The dean of the College
of Cardinals made that point
when
presiding over a Mass in St. Peter's Basilica for the eternal repose of
Paul VI and John Paul I, the immediate predecessors of John Paul II.
The occasion gave
Cardinal Ratzinger the chance to
reflect
on the meaning of the Petrine ministry, whose essence, he said, "is not
an exercise of power, but to 'bear the burden of others.' [It] is the
responsibility
of love."
To preside over the
Church "in charity is above all
to
precede 'in the love of Christ,'" the cardinal said. He recalled that
the
definitive conferring of the primacy to Peter after Christ's
resurrection
is linked to the thrice repeated question by the Lord: "Simon, son of
John,
do you love me more than these?"
"To feed the flock and
love the Lord are the same
thing.
It is love of Christ, which guides the sheep on the right path and
builds
the Church," Cardinal Ratzinger said during his homily Tuesday.
"Love is precisely the
opposite of indifference
before
the other," said the cardinal. "It cannot allow the love of Christ to
be
extinguished in the other, or friendship and knowledge of the Lord to
be
attenuated."
"The love of Christ is
love for the poor, for those
who
suffer," he continued. "We know well how our Popes were committed with
force against injustice, and for the rights of the oppressed, those who
lack power."
"The love of Christ is
not something
individualistic"
or "only spiritual," but also "concerns the world" which it must
transform,
added the cardinal, who is prefect of the Congregation for the Doctrine
of the Faith.
However, "love would be
blind without truth," he
said.
"And because of this, the one who must precede in love receives from
the
Lord the promise: 'Simon, Simon ... I have prayed for you, that your
faith
may not fail.' The Lord sees that Satan seeks to 'sift us like wheat.'"
It is a test that
"concerns all the disciples," but
"Christ
prays in a special way 'for you,' for Peter's faith, and on this prayer
is based the mission to 'strengthen your brethren,'" the cardinal added.
"Peter's faith does not
come from his own efforts,"
Cardinal
Ratzinger said.
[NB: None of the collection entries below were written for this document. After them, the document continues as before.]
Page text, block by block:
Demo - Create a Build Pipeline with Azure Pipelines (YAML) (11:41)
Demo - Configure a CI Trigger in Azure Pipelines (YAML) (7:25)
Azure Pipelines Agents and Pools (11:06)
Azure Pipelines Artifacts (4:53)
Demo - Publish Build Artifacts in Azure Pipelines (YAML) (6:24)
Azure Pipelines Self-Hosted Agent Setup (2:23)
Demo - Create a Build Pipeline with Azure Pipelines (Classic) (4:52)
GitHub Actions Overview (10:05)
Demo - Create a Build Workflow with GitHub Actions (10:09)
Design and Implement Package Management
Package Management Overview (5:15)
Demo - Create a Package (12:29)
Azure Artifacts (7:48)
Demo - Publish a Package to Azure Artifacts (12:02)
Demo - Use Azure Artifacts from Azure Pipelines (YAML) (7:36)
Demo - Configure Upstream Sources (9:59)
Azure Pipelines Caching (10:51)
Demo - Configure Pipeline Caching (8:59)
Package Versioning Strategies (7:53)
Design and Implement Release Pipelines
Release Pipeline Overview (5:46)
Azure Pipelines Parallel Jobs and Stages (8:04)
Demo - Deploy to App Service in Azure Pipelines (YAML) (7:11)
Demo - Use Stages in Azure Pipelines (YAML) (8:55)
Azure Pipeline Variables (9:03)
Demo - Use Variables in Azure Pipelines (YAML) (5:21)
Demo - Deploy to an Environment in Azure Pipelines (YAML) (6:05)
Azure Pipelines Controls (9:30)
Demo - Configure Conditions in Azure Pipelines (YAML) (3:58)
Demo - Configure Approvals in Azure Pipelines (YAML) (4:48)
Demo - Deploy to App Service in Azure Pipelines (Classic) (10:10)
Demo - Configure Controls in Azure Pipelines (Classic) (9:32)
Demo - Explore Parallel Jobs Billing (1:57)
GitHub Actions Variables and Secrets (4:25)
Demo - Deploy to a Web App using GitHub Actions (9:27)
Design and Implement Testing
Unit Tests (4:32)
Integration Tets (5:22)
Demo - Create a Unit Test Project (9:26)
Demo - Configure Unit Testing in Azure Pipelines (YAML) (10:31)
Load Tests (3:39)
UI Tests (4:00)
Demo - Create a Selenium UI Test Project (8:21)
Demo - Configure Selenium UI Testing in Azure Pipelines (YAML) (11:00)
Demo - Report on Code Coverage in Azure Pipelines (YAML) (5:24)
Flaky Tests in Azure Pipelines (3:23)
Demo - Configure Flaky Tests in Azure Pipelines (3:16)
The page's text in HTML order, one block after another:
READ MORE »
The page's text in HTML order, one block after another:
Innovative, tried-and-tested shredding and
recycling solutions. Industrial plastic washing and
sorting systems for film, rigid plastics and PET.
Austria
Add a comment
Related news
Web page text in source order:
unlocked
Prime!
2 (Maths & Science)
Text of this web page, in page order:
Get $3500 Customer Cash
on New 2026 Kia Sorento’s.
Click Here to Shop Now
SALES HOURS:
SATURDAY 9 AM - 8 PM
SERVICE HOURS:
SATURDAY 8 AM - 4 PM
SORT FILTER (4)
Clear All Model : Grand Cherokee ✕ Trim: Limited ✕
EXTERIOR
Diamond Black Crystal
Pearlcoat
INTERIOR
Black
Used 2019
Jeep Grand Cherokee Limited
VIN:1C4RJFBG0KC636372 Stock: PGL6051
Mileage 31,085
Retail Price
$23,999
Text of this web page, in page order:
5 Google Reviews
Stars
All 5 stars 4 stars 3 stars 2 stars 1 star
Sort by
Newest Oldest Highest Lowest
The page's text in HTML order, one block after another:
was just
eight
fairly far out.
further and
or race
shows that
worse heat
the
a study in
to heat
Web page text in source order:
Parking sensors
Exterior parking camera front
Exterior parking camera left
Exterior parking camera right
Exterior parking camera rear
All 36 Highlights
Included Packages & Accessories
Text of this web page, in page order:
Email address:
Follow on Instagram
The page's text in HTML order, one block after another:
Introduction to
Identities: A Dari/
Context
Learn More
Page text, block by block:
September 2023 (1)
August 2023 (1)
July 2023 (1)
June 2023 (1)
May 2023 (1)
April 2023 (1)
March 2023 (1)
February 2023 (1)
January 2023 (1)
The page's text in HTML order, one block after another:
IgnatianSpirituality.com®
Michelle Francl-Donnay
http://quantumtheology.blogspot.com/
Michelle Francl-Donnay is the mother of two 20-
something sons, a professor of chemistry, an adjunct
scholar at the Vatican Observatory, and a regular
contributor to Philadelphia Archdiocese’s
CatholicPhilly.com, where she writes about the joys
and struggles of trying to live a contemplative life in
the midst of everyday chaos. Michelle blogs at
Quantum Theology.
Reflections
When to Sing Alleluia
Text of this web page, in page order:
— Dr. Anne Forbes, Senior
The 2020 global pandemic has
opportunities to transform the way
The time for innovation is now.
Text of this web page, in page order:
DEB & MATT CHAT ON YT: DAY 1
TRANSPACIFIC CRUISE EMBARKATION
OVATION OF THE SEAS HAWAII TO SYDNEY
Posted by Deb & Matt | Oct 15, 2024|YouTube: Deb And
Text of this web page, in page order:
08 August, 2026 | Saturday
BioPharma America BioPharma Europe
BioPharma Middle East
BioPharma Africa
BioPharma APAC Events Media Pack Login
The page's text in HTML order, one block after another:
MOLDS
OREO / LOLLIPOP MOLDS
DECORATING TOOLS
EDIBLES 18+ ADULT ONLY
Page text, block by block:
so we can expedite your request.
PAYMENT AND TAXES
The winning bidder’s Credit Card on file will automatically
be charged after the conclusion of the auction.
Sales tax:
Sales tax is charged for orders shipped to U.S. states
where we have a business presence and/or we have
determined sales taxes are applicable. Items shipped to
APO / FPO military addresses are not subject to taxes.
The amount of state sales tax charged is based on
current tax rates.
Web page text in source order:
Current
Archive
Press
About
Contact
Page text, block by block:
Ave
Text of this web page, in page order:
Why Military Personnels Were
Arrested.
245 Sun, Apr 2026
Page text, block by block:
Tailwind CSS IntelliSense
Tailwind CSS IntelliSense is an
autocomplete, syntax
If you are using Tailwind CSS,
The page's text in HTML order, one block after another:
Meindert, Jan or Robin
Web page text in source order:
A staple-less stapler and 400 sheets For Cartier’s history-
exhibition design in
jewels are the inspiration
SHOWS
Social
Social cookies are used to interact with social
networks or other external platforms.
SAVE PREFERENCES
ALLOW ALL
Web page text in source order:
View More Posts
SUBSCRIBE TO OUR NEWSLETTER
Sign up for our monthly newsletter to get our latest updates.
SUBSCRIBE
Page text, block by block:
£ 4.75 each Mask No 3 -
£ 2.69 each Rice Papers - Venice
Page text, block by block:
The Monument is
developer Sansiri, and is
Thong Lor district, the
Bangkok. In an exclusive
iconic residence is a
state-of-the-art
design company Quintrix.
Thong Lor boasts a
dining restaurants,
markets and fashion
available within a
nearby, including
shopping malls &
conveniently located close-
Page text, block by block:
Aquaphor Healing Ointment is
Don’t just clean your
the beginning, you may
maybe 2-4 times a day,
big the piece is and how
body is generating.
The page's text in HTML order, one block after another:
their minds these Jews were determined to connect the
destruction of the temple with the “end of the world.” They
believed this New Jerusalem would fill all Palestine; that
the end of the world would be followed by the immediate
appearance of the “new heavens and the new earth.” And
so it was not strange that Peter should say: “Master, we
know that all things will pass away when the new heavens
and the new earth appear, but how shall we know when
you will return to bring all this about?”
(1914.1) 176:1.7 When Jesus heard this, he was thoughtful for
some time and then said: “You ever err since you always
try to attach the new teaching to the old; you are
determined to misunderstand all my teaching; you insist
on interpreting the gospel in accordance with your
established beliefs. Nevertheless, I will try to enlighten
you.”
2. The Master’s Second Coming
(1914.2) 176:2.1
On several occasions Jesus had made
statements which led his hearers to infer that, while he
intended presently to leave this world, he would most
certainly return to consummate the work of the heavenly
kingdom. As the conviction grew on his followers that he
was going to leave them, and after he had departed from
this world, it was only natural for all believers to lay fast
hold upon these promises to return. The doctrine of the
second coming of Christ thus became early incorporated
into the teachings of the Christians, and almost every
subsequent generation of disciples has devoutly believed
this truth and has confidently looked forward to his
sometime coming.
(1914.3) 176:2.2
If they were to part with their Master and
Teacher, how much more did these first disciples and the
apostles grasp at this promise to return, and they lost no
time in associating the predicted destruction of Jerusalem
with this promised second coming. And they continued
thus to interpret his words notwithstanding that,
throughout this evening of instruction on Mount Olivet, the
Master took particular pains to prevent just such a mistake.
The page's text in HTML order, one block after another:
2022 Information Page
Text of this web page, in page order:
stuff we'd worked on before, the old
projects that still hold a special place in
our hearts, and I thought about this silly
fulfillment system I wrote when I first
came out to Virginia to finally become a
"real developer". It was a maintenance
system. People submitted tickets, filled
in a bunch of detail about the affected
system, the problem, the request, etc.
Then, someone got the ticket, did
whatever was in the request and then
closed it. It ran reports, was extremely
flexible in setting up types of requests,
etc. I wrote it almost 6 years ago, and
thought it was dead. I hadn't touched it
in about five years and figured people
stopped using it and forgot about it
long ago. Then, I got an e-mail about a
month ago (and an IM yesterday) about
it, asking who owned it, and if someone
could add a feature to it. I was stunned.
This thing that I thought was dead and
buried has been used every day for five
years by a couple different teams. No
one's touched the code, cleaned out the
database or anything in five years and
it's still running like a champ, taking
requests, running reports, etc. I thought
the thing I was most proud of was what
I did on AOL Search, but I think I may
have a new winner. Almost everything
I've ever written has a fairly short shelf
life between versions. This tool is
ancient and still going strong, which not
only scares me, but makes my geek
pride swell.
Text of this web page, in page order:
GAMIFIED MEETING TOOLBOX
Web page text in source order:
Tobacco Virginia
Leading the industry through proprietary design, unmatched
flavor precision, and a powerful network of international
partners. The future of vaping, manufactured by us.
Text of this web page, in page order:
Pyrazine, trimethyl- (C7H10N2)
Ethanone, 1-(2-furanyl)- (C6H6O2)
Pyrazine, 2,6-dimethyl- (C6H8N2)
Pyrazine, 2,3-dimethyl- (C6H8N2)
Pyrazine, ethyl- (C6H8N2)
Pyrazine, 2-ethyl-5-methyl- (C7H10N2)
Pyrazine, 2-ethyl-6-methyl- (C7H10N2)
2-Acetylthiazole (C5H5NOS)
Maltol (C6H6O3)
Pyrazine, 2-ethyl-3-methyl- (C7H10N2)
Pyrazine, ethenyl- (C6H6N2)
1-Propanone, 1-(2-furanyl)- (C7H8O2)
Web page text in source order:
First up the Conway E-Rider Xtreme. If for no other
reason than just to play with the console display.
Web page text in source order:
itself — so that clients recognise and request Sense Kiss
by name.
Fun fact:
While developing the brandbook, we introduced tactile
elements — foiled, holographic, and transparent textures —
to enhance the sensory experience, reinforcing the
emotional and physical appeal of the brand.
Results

Rather, the "infallibility of Peter's faith is based on
the prayer of Jesus, the Son of God: 'I have prayed for you, that your
faith may not fail.'"
"This prayer of Jesus
is the sure foundation of
Peter's
function for all centuries," the cardinal said.
He added that it "can
justly be said that the
Supreme
Pontiffs Paul VI and John Paul I confirmed their brethren 'with
apostolic
valor.'"
The cardinal concluded:
"At a time when we see how
Satan
sifts Christ's disciples like wheat, the imperturbable faith of the
Popes
has been, visibly, the rock on which the Church is established."